They have to learn both .. Japanese grammar and English grammar .. Use both in a sentence . Don't hire teachers that do not understand both languages cuz how can you teach a Japanese when you can't explain yourself in Japanese

I think the idea that effective language learners make good second language presenters is one of the great false statements about foreign language teaching.

Nearly all the best language teachers I have met have been bad language learners themselves. I think this has a lot a to do with their empathy to relate the lowest common denominator and all else is gravy.

-3 ( +0 / -3 )

Never had an effective native language teacher. They didn't have to go through what foreign language learners are going, they don't understand the difficulties. Always best to choose a non-native as language teacher.

-3 ( +0 / -3 )

cleoJul. 22, 2012 - 07:27PM JST

...but I think they need to be able to understand a wide variety of standard and non-standard accents and dialects if they want to be able to use English in the big wide world.

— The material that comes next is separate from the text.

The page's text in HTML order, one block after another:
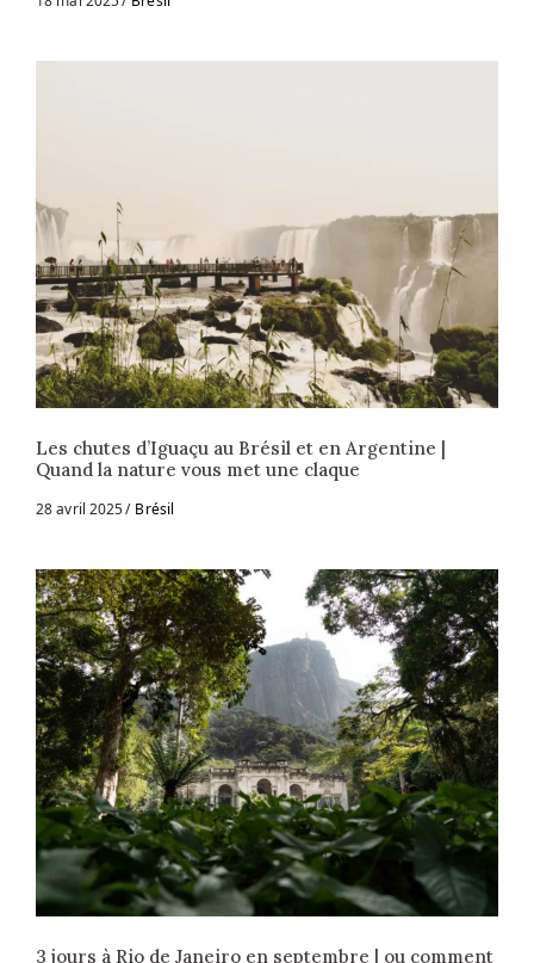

Agree, but one is enough to learn in the classroom, don't you think? The rest they can learn as they use English in real-world settings like most native English speakers do. But when they learn 'The fundamentals', it would probably be easier for them to learn in one dialect or accent, whether it is British, American, or Australian English... as long as it's not Jengrish! (Japanese English, of course)

0 ( +0 / -0 )

one is enough to learn in the classroom, don't you think? The rest they can learn as they use English in real-world settings like most native English speakers do.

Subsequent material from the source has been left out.